If you are getting consistent crashes you can build a debug version of the library with make library_debug
and then catch the crash in GDB with a command similar to this gdb -q -command=misc/commands.gdb <your_binary>
.
If all else fails please file an issue on the github project page.
void *iso_alloc(size_t size)
- Equivalent to malloc. Returns a pointer to a chunk of memory that is size bytes in size. To free this chunk just pass it to iso_free
.
void *iso_calloc(size_t nmemb, size_t size)
- Equivalent to calloc. Allocates a chunk big enough for an array of nmemb elements of size bytes. The array is zeroized.

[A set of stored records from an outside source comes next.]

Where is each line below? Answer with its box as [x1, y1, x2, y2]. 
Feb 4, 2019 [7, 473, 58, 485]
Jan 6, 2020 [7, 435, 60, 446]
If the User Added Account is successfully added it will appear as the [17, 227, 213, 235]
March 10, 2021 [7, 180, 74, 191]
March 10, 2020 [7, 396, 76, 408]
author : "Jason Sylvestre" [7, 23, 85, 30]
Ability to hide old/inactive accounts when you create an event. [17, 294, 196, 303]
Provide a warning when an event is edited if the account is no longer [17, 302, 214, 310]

void *iso_realloc(void *p, size_t size)
- Equivalent to realloc. Reallocates a new chunk, if necessary, to be size bytes big and copies the contents of p to it.
void iso_free(void *p)
- Frees any chunk allocated and returned by any API call (e.g. iso_alloc, iso_calloc, iso_realloc, iso_strdup, iso_strndup
).
void iso_free_permanently(void *p)
- Same as iso_free
but marks the chunk in such a way that it will not be reallocated
size_t iso_chunksz(void *p)
- Returns the size of the chunk returned by iso_alloc
char *iso_strdup(const char *str)
- Equivalent to strdup. Returned pointer must be free'd by iso_free
.
char *iso_strndup(const char *str, size_t n)

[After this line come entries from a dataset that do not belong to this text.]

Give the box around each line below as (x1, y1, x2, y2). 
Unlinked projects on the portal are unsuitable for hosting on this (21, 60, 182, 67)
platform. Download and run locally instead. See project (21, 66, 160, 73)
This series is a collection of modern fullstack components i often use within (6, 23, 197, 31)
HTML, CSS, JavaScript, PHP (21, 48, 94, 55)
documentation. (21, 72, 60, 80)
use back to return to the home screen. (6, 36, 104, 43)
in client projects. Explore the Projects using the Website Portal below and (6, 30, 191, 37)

- Equivalent to strndup. Returned pointer must be free'd by iso_free.
iso_alloc_zone_handle *iso_alloc_new_zone(size_t size)
- Allocates a new private zone for allocations up to size bytes. Returns a handle to that zone.

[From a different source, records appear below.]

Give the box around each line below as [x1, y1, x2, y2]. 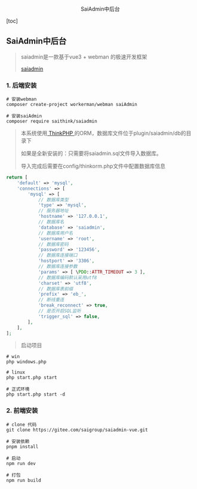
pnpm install [6, 444, 39, 449]
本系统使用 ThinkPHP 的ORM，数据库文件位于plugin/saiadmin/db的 [20, 130, 186, 137]
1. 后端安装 [6, 81, 37, 89]
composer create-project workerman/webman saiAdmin [6, 102, 137, 108]
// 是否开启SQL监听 [38, 308, 82, 314]
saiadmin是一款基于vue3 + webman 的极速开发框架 [20, 53, 147, 60]
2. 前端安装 [6, 406, 38, 415]
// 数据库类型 [38, 196, 69, 203]

char *iso_strdup_from_zone(iso_alloc_zone_handle *zone, const char *str)
- Equivalent to iso_strdup
except string is duplicated in specified zone.
char *iso_strndup_from_zone(iso_alloc_zone_handle *zone, const char *str, size_t n)
- Equivalent to iso_strndup except string is duplicated in specified zone.
iso_alloc_zone_handle *iso_alloc_from_zone(iso_alloc_zone_handle *zone, size_t size)
- Equivalent to iso_alloc except reallocation is done in specified zone.
iso_alloc_zone_handle *iso_realloc_from_zone(iso_alloc_zone_handle *zone, void *p, size_t size)
- Equivalent to iso_realloc except reallocation is done in specified zone.
void iso_alloc_destroy_zone(iso_alloc_zone_handle *zone)
- Destroy a zone created with iso_alloc_from_zone
.
void iso_alloc_protect_root()
- Temporarily protects the iso_alloc
root structure by marking it unreadable.
void iso_alloc_unprotect_root()
- Undoes the operation performed by iso_alloc_protect_root
.
int32_t iso_alloc_detect_leaks()
- Returns the total number of leaks detected for all zones. Will print debug logs when compiled with -DDEBUG
int32_t iso_alloc_detect_zone_leaks(iso_alloc_zone_handle *zone)
- Returns the total number of leaks detected for specified zone. Will print debug logs when compiled with -DDEBUG
int32_t iso_alloc_mem_usage()
- Returns the total memory usage for all zones. Will print debug logs when compiled with -DDEBUG
int32_t iso_alloc_zone_mem_usage(iso_alloc_zone_handle *zone)
- Returns the total memory usage for a specified zone. Will print debug logs when compiled with -DDEBUG
void iso_verify_zones()
- Verifies the state of all zones. Will abort if inconsistencies are found.
void iso_verify_zone(iso_alloc_zone_handle *zone
- Verifies the state of specified zone. Will abort if inconsistencies are found.